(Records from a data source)
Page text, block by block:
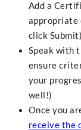
Add a
appropriate
click Submit)
Speak with
ensure
your
well!)
Once you
receive the
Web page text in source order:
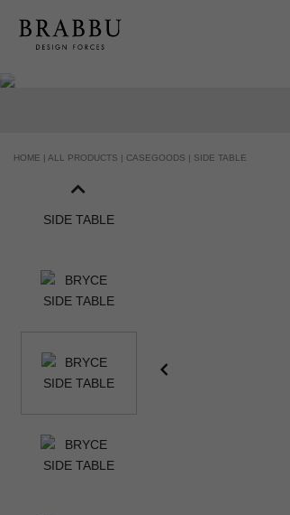
HOME | ALL PRODUCTS | CASEGOODS | SIDE TABLE
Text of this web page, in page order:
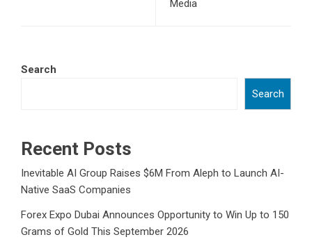
Media
Search
Search
Recent Posts
Inevitable AI Group Raises $6M From Aleph to Launch AI-
Native SaaS Companies
Forex Expo Dubai Announces Opportunity to Win Up to 150
Grams of Gold This September 2026
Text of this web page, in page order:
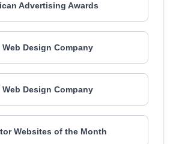
Advertising Awards
Web Design Company
Web Design Company
Websites of the Month
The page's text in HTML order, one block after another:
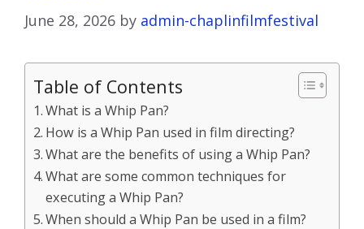
June 28, 2026 by admin-chaplinfilmfestival
Table of Contents
What is a Whip Pan?
How is a Whip Pan used in film directing?
What are the benefits of using a Whip Pan?
What are some common techniques for
executing a Whip Pan?
When should a Whip Pan be used in a film?

> ACTION ITEM
Start with the line holding "The page's text" and repeat exactly every line through the final line of the records above, but no pictures and nothing more.

> ANSWER TO THIS PROBLEM
The page's text in HTML order, one block after another:
June 28, 2026 by admin-chaplinfilmfestival
Table of Contents
What is a Whip Pan?
How is a Whip Pan used in film directing?
What are the benefits of using a Whip Pan?
What are some common techniques for
executing a Whip Pan?
When should a Whip Pan be used in a film?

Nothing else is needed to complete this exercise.